The main addition was the Basic Authentication headers which also required a Base64 encoded version of the authentication credentials. Initially, I decrypted the PSCredential password via a separate function, however this was changed to a single line. The Basic Authroziation header is required as although you can provide simple credentials to the the HTTPClient (and indeed the Invoke-WebRequest), the first request is sent without this header, which is then challenged, thus a second request is made. This means that then entire 1 GB file is uploaded twice - a huge waste of time and resources.
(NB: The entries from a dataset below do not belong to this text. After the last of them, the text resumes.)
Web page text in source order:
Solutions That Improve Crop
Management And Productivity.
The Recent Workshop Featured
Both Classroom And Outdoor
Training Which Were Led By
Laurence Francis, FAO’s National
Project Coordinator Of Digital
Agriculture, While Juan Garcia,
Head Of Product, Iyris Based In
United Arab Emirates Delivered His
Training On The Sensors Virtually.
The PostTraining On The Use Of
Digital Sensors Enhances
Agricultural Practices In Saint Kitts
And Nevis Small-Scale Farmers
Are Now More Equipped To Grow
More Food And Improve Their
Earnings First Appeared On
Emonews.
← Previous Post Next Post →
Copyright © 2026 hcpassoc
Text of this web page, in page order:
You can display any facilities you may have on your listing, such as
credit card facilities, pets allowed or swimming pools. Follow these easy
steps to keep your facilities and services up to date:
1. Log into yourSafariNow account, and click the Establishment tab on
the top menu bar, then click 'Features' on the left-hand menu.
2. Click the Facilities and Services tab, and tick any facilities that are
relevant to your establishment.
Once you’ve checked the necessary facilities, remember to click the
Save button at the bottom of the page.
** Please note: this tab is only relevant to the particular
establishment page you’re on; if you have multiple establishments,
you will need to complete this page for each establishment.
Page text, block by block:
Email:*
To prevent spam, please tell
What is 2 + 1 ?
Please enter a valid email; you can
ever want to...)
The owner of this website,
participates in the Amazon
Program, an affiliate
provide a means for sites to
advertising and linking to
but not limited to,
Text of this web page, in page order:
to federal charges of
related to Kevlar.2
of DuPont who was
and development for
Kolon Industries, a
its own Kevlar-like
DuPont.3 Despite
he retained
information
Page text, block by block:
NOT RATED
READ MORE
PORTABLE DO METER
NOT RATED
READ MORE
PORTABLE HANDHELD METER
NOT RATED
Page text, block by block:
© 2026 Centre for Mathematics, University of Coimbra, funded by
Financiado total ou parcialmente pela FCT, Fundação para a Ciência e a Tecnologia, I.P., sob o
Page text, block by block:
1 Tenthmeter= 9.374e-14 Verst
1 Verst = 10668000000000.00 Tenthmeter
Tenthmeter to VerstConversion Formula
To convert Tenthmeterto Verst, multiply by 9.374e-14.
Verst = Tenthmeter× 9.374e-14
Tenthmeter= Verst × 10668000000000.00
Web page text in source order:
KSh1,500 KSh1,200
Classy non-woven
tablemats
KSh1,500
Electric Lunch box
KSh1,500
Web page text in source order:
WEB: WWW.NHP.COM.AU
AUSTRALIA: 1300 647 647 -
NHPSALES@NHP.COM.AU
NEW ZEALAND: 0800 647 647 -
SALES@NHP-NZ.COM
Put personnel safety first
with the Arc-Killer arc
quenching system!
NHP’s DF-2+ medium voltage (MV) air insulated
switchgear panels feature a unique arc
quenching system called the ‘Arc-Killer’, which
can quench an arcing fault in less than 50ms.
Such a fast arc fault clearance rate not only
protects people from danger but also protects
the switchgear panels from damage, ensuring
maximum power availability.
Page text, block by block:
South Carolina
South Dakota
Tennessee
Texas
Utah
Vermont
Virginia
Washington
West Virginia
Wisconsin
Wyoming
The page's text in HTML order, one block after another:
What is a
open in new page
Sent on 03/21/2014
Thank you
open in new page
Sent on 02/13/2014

As an aside, I have a similar issue (WRT the Basic Authorisation Header) when downloading a large file (3-4 GB), again again leads to a two request issue, and the download of the file is actioned twice), However the Invoke-WebRequest is even worse in that case as the entire file is streamed into memory and cause the remote server to lock up when I tried to use this CmdLet. I eventually changed to use the WebClient (I couldn't get the HTTPClient to work with my lacking programming knowledge) , however, WebClient doesn't implement a timeout property so you have to build a class to inherit and extend the WebClient. All very, very complex and confusing, especially to someone like me with little programming expertise. As mentioned, this is an aside to this particular issue, but is similar in nature.

function Invoke-MultipartFormDataUpload
{
    [CmdletBinding()]
    PARAM
    (
        [string][parameter(Mandatory = $true)][ValidateNotNullOrEmpty()]$InFile,
        [string]$ContentType,
        [Uri][parameter(Mandatory = $true)][ValidateNotNullOrEmpty()]$Uri,
        [System.Management.Automation.PSCredential]$Credential
    )
    BEGIN
    {
        if (-not (Test-Path $InFile))
        {
            $errorMessage = ("File {0} missing or unable to read." -f $InFile)
            $exception =  New-Object System.Exception $errorMessage
            $errorRecord = New-Object System.Management.Automation.ErrorRecord $exception, 'MultipartFormDataUpload', ([System.Management.Automation.ErrorCategory]::InvalidArgument), $InFile
            $PSCmdlet.ThrowTerminatingError($errorRecord)
        }

        if (-not $ContentType)
        {
            Add-Type -AssemblyName System.Web

            $mimeType = [System.Web.MimeMapping]::GetMimeMapping($InFile)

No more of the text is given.